[Extracted data entries]
------------------------------------------------

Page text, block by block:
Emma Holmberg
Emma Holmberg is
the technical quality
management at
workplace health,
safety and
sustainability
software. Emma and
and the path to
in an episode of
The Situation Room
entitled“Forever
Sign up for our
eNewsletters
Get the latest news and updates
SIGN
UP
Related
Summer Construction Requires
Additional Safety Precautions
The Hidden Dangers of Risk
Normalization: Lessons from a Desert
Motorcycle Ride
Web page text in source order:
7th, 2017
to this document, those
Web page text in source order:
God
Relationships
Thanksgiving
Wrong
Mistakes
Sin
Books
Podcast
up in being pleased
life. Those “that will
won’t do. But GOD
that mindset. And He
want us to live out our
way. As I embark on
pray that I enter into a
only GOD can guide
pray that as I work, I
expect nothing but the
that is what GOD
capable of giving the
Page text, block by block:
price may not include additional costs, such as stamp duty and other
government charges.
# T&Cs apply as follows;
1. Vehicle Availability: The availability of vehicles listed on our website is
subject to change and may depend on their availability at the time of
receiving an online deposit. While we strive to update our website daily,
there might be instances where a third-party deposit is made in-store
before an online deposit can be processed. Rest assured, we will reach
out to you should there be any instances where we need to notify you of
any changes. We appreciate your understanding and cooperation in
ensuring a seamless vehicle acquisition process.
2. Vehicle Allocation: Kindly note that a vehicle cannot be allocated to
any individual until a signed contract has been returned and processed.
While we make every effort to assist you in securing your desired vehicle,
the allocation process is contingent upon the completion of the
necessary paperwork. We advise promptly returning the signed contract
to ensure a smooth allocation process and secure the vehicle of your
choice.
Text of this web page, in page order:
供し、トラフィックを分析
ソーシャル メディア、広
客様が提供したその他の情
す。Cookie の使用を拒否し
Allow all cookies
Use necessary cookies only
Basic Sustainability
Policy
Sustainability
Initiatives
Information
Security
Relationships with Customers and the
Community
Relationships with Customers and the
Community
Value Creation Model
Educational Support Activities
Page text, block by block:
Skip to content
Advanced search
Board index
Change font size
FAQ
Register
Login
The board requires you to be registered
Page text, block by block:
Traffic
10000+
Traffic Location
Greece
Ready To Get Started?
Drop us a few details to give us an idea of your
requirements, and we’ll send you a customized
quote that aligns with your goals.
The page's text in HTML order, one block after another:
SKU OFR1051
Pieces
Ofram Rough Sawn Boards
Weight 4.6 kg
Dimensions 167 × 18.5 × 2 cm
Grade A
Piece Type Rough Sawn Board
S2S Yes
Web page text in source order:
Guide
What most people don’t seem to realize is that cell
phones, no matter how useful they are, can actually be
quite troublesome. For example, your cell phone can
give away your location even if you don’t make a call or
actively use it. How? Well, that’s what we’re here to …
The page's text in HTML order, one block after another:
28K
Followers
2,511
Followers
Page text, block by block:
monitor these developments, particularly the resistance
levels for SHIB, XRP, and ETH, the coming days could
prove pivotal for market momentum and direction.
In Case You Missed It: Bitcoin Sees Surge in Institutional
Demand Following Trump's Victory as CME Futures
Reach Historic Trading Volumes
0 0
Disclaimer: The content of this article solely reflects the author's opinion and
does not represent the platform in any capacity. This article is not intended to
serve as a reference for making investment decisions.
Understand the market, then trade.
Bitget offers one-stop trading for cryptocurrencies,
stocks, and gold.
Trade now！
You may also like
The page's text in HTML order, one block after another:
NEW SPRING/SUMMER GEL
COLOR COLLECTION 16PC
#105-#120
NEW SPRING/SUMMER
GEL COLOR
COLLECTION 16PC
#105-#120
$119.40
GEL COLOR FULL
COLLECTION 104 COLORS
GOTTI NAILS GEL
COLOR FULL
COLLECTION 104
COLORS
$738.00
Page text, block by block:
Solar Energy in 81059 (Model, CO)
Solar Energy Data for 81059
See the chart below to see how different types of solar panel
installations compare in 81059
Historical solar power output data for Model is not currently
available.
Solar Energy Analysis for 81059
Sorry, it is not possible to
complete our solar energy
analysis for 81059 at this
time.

------------------------------------------------

- _THE PROBLEM_: If a line in the records includes the string "cell", copy it.

- _RESULT OF THE TASK_:
What most people don’t seem to realize is that cell
quite troublesome. For example, your cell phone can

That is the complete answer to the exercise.